We don't go in for nudity or porn yet we have the highest rate of teenage pregnancy.


We don't let our kids drink wine yet we binge at the weekends.


Quite simply, the British are repressed and so are their pets.

Our island existence together and two world wars has made us different to our European counterparts. In fact the British don't even consider themselves to be European.

Lord knows how our little lambs will cope on the continent?


Thursday, 5 June 2008

Executioner's tea party.

'I thought we might have a cup of tea first.' Says Mrs Bridger.

Oh how I loathe euthanasia visits.

The pressure to ensure a good clean kill is felt nowhere more than when positioned between the sofa, the dog basket, two neighbours (assembled to offer support/stories of pets gone by) and the mantle piece upon which Grannie's ashes sit.

Invariably poor lighting will make the visualisation of the vein impossible. Hindered yet further by the pet's shrinking circulation as a result of at least four consecutive days of collapse after the owner's sad yet optimistic hope that their pet will be 'gone by morning'.

When 'gone by morning' becomes still not 'gone by Friday' the vet is called.

'Milk?' She asks me. 'I thought we might like Rosie to settle first.'

I've never had tea under these circumstances, I'm usually in and out like an efficient yet compassionate assassin, with just the right mix of 'It was the kindest thing for her' and 'please can you open the boot to my car'.

But I have formed an attachment to Mrs Bridger and Rosie. I know that Mrs Bridger's husband has recently died and that Rosie is the last in a long line of boxers that Mrs Bridger has bred herself.
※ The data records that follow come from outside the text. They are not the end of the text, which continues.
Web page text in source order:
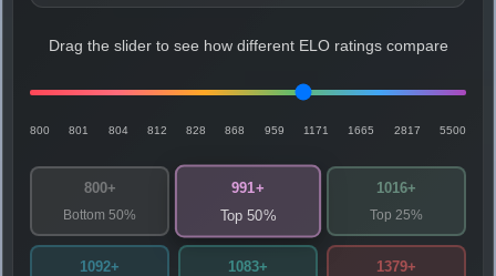
Drag the slider to see how different ELO ratings compare
800 801 804 812 828 868 959 1171 1665 2817 5500
800+
Bottom 50%
991+
Top 50%
1016+
Top 25%
1092+ 1083+ 1379+

I know that Rosie likes tea and biscuits too.

I sip my tea and Rosie settles down in front of the fireplace after her initial excitement to see me.
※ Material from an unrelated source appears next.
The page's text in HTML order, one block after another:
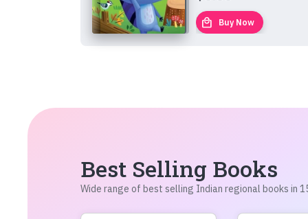
local_mall Buy Now
Best Selling Books
Wide range of best selling Indian regional books in

Mrs Bridger's assembled friend is listing a long line of Corgis that she has kept over the last thirty years, Rosie is snoring and I am wondering just how much of my tea it is polite to drink before I get on with the task in hand.

Rosie passes peacefully whilst chomping on a chocolate digestive biscuit.

It is hard for me not to get upset. Contrary to popular belief vets cry too sometimes.

I am glad that I made time for Mrs Bridger and Rosie. I only wish I could do it more often.

Wednesday, 4 June 2008

A boneo.....



.....is a vet's best friend.
Poor Ebony has terrible ear disease. They have been flushed under anaesthetic but they require daily cleaning. Ebony is a very reluctant patient. She wears her muzzle and gives me that glare, the one where the whites of her eyes are clearly visible.
Until we come to an understanding.
Ear cleaning = 1 x boneo
Ebony's ears are now perfect.
But she has gained 3 kgs.
No doubt I'll be seeing her for her arthritis shortly.